Work to be completed
From the first line to the last, output the data exactly as it stands, minus its pictures.
── Material shown
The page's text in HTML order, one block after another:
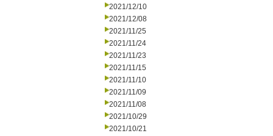
2021/12/10
2021/12/08
2021/11/25
2021/11/24
2021/11/23
2021/11/15
2021/11/10
2021/11/09
2021/11/08
2021/10/29
2021/10/21
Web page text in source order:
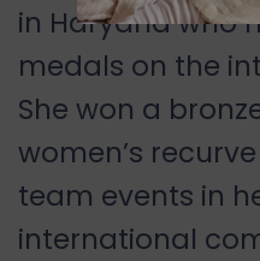
in Haryana who
medals on the
She won a
women’s
team events in
international
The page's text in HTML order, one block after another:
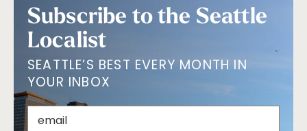
Subscribe to the Seattle
Localist
SEATTLE’S BEST EVERY MONTH IN
YOUR INBOX
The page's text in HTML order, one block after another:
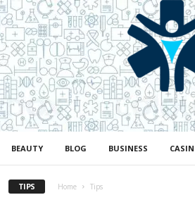
BEAUTY BLOG BUSINESS
TIPS Home Tips
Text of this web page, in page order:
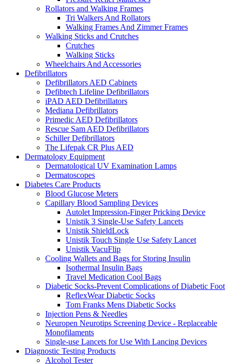
Rollators and Walking Frames
Tri Walkers And Rollators
Walking Frames And Zimmer Frames
Walking Sticks and Crutches
Crutches
Walking Sticks
Wheelchairs And Accessories
Defibrillators
Defibrillators AED Cabinets
Defibtech Lifeline Defibrillators
iPAD AED Defibrillators
Mediana Defibrillators
Primedic AED Defibrillators
Rescue Sam AED Defibrillators
Schiller Defibrillators
The Lifepak CR Plus AED
Dermatology Equipment
Dermatological UV Examination Lamps
Dermatoscopes
Diabetes Care Products
Blood Glucose Meters
Capillary Blood Sampling Devices
Autolet Impression-Finger Pricking Device
Unistik 3 Single-Use Safety Lancets
Unistik ShieldLock
Unistik Touch Single Use Safety Lancet
Unistik VacuFlip
Cooling Wallets and Bags for Storing Insulin
Isothermal Insulin Bags
Travel Medication Cool Bags
Diabetic Socks-Prevent Complications of Diabetic Foot
ReflexWear Diabetic Socks
Tom Franks Mens Diabetic Socks
Injection Pens & Needles
Neuropen Neurotips Screening Device - Replaceable
Monofilaments
Single-use Lancets for Use With Lancing Devices
Diagnostic Testing Products
Alcohol Tester
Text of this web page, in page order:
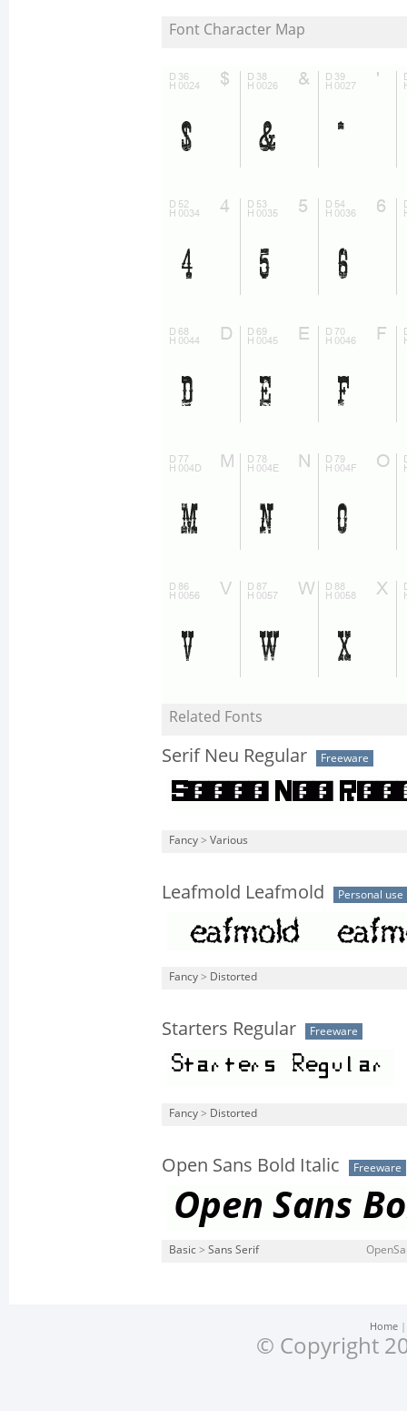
────
Solution below
The page's text in HTML order, one block after another:
2021/12/10
2021/12/08
2021/11/25
2021/11/24
2021/11/23
2021/11/15
2021/11/10
2021/11/09
2021/11/08
2021/10/29
2021/10/21
Web page text in source order:
in Haryana who
medals on the
She won a
women’s
team events in
international
The page's text in HTML order, one block after another:
Subscribe to the Seattle
Localist
SEATTLE’S BEST EVERY MONTH IN
YOUR INBOX
The page's text in HTML order, one block after another:
BEAUTY BLOG BUSINESS
TIPS Home Tips
Text of this web page, in page order:
Rollators and Walking Frames
Tri Walkers And Rollators
Walking Frames And Zimmer Frames
Walking Sticks and Crutches
Crutches
Walking Sticks
Wheelchairs And Accessories
Defibrillators
Defibrillators AED Cabinets
Defibtech Lifeline Defibrillators
iPAD AED Defibrillators
Mediana Defibrillators
Primedic AED Defibrillators
Rescue Sam AED Defibrillators
Schiller Defibrillators
The Lifepak CR Plus AED
Dermatology Equipment
Dermatological UV Examination Lamps
Dermatoscopes
Diabetes Care Products
Blood Glucose Meters
Capillary Blood Sampling Devices
Autolet Impression-Finger Pricking Device
Unistik 3 Single-Use Safety Lancets
Unistik ShieldLock
Unistik Touch Single Use Safety Lancet
Unistik VacuFlip
Cooling Wallets and Bags for Storing Insulin
Isothermal Insulin Bags
Travel Medication Cool Bags
Diabetic Socks-Prevent Complications of Diabetic Foot
ReflexWear Diabetic Socks
Tom Franks Mens Diabetic Socks
Injection Pens & Needles
Neuropen Neurotips Screening Device - Replaceable
Monofilaments
Single-use Lancets for Use With Lancing Devices
Diagnostic Testing Products
Alcohol Tester
Text of this web page, in page order:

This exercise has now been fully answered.